Aim of the exercise: Below is a block of records. Copy every line in it that contains the word "MongoDB".

(Dataset records)
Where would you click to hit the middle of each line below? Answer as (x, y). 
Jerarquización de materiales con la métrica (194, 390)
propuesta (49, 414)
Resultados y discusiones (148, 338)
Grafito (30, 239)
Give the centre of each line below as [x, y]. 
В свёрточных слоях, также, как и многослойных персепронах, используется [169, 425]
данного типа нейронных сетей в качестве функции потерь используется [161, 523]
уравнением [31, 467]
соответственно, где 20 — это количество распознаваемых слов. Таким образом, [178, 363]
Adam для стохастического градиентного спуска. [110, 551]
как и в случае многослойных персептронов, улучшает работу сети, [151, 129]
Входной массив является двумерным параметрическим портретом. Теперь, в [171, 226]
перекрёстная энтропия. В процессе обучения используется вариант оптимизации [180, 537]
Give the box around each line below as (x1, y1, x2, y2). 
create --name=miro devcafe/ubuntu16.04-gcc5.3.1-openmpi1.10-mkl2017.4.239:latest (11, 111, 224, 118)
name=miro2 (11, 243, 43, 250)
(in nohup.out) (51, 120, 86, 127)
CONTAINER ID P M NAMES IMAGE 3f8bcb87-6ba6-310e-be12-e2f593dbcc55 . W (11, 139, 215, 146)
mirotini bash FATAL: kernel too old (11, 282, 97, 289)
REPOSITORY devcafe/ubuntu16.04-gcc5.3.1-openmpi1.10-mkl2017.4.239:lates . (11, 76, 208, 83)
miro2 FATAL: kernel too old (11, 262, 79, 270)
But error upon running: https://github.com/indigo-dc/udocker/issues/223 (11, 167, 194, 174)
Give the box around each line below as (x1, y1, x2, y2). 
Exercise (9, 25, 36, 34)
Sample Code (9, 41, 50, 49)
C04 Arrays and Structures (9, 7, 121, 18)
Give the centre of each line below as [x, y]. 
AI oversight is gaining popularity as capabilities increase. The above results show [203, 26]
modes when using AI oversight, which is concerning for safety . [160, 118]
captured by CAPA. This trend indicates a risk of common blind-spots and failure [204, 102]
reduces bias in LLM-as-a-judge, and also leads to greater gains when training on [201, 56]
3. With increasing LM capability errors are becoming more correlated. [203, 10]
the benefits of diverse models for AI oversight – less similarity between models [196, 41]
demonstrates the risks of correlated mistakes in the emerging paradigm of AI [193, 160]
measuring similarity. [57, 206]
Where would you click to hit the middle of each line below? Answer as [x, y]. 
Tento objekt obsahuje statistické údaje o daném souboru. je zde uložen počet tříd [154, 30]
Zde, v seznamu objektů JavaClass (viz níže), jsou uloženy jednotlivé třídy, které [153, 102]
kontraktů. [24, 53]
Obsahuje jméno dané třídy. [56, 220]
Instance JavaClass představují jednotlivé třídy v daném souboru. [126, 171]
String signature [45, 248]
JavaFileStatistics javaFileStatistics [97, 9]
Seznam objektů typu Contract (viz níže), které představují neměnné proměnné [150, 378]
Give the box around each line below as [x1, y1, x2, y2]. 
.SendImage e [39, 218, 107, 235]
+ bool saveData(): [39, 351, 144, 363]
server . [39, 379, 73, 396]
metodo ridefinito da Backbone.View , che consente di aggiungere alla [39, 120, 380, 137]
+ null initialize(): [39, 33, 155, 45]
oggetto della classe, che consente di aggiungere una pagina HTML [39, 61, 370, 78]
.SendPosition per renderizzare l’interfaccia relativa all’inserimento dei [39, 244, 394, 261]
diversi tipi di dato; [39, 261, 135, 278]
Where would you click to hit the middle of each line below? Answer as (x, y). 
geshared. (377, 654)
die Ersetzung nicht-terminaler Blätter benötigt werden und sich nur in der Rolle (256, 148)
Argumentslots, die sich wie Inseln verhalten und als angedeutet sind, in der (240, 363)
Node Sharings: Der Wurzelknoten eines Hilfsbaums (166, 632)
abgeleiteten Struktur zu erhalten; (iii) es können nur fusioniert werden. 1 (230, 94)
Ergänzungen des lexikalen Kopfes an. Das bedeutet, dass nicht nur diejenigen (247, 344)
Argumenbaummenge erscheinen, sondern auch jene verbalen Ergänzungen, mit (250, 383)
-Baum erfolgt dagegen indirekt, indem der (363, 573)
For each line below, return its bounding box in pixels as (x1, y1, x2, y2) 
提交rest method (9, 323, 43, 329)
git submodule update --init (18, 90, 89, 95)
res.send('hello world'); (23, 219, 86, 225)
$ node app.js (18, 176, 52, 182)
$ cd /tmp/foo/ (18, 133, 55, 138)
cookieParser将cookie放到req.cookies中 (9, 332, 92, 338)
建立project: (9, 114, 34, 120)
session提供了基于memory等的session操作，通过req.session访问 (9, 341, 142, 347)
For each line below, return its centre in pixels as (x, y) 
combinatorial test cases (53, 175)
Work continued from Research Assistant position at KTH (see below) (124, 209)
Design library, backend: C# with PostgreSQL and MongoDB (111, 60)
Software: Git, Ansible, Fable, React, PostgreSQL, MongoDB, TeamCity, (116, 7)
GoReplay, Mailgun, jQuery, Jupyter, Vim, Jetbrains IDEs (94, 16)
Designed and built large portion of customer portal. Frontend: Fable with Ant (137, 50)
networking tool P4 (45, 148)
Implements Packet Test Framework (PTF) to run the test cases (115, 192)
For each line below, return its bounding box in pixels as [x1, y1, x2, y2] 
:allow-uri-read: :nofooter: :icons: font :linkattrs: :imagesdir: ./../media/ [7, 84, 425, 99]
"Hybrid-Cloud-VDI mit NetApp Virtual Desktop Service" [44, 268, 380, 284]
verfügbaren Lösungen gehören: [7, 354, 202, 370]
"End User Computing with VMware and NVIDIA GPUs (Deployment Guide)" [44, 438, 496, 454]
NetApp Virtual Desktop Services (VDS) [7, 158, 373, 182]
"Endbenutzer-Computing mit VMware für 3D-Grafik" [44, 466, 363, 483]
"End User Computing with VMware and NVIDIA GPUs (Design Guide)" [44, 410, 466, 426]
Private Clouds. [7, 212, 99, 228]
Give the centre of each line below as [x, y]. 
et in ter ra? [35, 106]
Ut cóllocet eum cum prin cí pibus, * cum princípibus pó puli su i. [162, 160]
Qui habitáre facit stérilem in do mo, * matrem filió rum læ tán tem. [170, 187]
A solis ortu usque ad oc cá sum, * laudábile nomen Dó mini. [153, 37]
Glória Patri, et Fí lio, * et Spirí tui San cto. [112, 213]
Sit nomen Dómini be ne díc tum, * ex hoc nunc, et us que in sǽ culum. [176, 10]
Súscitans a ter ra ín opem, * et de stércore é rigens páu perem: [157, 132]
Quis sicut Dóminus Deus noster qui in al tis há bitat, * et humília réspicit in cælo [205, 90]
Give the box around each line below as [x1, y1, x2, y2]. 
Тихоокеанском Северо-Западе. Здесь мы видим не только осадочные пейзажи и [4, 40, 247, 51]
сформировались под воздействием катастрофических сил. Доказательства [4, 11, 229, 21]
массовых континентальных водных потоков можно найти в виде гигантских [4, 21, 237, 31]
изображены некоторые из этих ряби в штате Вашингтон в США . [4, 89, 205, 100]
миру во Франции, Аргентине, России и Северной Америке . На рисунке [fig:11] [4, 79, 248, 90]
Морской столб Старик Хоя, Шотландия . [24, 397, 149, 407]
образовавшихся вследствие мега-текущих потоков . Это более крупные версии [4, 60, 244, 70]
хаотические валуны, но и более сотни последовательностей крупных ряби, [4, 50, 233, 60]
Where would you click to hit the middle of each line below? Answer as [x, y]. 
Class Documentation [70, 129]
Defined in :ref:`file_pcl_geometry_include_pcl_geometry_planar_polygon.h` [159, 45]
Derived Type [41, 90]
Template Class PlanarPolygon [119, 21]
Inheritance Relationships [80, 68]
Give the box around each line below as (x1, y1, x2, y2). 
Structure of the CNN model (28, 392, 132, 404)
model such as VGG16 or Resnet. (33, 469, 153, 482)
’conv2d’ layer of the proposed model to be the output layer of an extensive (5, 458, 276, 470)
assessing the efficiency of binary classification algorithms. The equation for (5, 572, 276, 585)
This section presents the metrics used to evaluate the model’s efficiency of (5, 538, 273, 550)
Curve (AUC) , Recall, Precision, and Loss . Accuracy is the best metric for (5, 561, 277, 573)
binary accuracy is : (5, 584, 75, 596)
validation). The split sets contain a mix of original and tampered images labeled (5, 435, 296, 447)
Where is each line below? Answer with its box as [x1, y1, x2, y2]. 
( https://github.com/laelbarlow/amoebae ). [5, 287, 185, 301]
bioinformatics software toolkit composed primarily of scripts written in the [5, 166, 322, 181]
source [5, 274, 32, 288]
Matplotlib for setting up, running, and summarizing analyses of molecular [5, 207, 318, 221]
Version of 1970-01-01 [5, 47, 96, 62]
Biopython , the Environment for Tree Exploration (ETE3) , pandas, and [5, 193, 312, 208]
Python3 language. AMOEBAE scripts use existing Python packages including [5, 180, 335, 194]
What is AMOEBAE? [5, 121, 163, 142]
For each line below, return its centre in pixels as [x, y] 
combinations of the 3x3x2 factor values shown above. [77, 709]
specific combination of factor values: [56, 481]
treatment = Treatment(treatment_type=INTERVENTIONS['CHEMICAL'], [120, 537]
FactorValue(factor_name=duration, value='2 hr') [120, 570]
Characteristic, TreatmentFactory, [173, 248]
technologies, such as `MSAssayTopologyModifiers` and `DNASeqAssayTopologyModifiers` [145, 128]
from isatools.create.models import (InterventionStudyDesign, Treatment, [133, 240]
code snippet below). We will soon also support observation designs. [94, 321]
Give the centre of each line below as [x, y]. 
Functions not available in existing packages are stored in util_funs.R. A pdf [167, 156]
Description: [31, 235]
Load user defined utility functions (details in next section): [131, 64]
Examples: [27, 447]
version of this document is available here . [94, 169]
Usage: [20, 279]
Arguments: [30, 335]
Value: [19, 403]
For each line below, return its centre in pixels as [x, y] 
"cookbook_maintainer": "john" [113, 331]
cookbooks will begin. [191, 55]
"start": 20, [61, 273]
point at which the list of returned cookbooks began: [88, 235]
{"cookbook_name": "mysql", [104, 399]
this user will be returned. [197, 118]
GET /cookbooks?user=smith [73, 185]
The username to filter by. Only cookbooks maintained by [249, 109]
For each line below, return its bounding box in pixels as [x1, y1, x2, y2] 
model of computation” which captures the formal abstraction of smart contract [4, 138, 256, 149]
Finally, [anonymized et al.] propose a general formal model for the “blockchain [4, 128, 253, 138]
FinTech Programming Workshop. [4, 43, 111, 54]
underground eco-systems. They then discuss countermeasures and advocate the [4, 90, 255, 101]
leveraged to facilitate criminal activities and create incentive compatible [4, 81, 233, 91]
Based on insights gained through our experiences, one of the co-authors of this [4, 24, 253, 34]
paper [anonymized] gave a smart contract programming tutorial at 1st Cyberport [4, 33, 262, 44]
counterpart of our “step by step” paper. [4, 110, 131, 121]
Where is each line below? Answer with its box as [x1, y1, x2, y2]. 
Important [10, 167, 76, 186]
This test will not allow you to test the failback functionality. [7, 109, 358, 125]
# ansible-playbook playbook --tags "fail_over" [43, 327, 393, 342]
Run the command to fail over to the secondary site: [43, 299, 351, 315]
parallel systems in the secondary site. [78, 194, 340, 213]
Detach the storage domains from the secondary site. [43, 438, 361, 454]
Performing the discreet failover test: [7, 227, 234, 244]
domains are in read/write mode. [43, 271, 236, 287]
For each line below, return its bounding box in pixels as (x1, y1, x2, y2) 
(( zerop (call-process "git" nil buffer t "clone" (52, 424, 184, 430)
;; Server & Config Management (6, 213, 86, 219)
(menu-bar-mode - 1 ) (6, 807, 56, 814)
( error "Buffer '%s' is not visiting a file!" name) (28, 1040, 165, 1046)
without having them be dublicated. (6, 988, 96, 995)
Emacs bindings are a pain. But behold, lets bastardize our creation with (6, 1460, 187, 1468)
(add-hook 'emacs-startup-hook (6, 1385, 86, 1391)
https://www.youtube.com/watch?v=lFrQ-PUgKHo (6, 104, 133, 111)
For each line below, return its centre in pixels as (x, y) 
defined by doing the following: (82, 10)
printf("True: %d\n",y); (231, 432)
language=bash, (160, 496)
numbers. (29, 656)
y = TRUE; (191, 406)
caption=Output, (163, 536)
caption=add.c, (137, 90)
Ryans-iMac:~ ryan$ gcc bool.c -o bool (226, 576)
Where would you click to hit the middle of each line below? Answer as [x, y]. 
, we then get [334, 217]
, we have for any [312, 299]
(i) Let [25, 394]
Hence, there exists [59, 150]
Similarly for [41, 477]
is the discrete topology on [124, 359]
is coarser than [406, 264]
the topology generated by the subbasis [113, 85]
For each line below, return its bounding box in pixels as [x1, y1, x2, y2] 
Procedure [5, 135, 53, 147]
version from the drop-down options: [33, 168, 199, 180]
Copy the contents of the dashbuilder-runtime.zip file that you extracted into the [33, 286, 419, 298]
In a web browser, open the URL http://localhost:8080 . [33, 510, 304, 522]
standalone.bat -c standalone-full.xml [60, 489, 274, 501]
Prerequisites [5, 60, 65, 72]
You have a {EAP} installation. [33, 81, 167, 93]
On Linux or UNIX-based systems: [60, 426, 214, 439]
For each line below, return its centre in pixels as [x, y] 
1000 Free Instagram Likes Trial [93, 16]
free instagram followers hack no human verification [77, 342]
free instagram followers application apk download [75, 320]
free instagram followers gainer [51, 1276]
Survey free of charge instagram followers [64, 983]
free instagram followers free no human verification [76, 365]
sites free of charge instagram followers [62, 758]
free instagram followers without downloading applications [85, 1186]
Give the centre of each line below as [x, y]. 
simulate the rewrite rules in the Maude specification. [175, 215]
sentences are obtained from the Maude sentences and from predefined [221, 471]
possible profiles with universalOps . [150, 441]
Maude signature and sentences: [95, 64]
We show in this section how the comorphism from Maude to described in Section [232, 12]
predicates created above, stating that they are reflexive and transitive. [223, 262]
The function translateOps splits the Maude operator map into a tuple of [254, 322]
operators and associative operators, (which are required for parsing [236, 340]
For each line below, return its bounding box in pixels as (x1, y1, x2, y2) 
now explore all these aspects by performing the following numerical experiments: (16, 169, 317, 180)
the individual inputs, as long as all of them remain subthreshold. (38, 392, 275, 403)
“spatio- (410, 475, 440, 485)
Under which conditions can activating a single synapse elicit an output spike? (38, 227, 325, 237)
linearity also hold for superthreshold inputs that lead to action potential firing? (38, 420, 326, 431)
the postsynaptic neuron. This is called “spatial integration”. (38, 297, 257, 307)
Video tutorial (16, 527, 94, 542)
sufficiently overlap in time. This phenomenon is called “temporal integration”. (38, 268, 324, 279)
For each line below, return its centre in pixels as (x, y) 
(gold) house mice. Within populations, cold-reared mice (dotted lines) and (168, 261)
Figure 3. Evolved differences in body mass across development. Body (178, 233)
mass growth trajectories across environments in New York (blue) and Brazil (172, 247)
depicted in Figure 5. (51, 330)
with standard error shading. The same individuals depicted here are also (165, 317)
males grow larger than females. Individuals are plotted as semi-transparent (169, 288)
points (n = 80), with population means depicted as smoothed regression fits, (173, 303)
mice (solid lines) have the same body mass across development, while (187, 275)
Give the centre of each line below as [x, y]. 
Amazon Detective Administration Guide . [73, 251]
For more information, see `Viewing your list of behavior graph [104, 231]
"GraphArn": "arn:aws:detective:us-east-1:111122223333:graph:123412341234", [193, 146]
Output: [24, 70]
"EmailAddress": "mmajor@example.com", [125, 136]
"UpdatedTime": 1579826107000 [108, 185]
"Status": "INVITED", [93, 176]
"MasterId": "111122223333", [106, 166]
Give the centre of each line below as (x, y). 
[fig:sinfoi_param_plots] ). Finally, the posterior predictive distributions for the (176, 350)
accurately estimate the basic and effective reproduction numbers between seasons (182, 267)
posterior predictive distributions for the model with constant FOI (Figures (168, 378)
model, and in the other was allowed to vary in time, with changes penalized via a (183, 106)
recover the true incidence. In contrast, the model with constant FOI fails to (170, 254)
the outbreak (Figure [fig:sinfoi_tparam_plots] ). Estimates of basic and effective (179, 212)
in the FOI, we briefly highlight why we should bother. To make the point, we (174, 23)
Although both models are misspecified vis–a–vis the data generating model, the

Exercise result:
Design library, backend: C# with PostgreSQL and MongoDB (111, 60)
Software: Git, Ansible, Fable, React, PostgreSQL, MongoDB, TeamCity, (116, 7)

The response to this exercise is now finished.